DATA EXTRACTS:

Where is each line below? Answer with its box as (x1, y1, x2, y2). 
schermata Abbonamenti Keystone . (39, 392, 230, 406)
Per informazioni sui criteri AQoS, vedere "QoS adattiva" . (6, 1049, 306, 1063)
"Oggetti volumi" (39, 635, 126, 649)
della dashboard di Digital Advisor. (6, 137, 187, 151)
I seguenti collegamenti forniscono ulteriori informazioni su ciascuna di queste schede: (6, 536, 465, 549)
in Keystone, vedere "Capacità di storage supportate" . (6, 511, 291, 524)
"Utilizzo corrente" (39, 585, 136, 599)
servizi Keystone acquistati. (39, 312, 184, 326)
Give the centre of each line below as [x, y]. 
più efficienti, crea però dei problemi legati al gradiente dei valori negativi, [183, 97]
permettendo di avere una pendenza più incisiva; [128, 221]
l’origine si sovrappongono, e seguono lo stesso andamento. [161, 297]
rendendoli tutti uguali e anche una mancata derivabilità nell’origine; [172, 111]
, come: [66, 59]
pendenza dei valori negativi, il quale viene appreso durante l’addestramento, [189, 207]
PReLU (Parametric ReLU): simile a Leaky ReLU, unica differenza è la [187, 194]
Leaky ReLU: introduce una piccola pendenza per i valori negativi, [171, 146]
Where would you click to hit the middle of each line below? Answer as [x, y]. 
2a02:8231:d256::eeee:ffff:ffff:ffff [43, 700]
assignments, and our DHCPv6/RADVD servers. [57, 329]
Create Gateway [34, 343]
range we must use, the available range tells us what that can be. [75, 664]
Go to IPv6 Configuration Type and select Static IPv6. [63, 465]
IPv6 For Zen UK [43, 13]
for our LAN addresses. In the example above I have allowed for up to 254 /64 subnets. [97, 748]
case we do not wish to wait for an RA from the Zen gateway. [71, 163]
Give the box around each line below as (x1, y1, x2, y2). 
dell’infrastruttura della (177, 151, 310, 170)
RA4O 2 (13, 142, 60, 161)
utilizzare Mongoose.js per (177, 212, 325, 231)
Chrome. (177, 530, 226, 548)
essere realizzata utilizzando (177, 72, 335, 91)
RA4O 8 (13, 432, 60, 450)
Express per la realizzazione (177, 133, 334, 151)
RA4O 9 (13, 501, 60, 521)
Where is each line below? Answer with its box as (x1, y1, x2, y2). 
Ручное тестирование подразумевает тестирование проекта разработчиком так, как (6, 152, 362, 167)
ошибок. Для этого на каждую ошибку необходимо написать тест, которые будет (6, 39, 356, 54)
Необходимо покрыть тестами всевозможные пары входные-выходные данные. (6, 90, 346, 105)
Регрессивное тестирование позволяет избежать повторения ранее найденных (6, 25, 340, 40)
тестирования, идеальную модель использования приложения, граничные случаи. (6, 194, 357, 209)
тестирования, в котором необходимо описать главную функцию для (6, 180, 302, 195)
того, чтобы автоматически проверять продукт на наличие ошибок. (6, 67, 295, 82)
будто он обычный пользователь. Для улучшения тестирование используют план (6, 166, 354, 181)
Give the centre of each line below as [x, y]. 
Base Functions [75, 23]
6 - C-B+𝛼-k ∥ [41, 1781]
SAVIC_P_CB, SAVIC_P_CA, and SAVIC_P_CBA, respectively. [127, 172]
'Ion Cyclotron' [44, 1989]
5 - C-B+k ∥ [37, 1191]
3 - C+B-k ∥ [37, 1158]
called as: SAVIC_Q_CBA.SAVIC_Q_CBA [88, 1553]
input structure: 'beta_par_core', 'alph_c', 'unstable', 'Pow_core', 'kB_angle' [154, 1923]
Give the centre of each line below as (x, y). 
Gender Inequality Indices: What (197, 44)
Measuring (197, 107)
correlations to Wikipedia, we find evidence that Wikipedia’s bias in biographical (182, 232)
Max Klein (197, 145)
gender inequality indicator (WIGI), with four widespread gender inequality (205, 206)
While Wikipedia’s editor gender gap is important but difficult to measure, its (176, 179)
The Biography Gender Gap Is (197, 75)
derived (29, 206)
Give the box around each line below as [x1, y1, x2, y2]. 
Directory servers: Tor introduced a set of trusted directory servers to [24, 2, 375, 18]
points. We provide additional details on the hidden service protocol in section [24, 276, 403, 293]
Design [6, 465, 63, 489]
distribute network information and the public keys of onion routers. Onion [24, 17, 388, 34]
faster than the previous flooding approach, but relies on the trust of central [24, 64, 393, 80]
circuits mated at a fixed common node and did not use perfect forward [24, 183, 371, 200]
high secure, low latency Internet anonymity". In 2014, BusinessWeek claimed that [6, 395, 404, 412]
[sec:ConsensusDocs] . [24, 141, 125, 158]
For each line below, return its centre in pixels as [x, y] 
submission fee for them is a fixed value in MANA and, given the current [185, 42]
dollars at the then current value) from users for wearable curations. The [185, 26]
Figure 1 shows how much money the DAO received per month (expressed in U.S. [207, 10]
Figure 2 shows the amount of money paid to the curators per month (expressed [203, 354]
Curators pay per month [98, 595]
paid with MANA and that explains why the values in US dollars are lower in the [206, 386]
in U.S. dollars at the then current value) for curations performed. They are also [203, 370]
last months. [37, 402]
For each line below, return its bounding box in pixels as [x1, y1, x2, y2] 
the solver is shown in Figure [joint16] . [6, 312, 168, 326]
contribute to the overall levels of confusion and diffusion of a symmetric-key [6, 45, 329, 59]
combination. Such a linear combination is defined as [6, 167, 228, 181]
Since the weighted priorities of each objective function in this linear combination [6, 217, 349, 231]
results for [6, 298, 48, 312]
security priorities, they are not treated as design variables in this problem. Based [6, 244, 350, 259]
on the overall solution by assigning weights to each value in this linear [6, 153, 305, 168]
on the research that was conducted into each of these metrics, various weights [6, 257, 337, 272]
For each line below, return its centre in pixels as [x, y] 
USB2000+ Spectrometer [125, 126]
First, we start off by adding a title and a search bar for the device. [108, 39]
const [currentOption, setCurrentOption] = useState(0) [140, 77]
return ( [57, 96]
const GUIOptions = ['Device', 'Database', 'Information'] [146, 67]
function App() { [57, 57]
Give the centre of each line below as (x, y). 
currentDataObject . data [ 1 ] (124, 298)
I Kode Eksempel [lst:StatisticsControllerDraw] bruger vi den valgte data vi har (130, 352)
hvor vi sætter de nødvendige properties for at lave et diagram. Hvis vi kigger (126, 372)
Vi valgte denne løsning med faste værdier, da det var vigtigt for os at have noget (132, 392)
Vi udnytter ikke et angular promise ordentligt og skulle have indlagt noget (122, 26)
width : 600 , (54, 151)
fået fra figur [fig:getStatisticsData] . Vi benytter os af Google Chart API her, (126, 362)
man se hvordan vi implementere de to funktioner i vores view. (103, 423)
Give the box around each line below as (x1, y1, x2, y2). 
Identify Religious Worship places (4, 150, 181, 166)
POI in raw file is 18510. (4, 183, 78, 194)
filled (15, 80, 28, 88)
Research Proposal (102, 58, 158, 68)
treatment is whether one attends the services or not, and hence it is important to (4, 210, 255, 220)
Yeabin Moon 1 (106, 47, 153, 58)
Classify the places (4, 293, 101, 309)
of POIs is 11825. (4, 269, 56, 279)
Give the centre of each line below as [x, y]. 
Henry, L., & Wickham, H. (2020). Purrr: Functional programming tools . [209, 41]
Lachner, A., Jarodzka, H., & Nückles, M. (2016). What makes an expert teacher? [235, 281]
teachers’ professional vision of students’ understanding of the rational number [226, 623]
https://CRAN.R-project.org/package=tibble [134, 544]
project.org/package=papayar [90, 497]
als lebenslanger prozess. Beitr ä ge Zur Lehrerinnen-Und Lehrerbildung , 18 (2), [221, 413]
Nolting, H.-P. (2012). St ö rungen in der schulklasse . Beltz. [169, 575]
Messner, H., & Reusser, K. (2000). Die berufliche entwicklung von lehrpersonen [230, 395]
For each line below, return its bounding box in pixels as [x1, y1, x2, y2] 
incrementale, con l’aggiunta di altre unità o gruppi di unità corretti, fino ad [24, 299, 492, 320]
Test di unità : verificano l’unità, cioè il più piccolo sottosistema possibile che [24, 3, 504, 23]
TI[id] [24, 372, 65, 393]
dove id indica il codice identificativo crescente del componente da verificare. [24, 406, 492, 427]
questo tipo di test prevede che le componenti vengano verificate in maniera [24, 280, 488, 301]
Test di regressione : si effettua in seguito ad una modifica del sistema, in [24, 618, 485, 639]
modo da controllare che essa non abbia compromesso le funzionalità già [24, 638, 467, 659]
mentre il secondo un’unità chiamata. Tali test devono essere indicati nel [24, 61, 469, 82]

TASK TO CARRY OUT: The entries above hold the needed span. Transcribe exactly the lines from the one with "teachers’ professional vision" to the one with "Nolting, H.-P. (2012).", both included.

OUTPUT FOR THIS TASK:
teachers’ professional vision of students’ understanding of the rational number [226, 623]
https://CRAN.R-project.org/package=tibble [134, 544]
project.org/package=papayar [90, 497]
als lebenslanger prozess. Beitr ä ge Zur Lehrerinnen-Und Lehrerbildung , 18 (2), [221, 413]
Nolting, H.-P. (2012). St ö rungen in der schulklasse . Beltz. [169, 575]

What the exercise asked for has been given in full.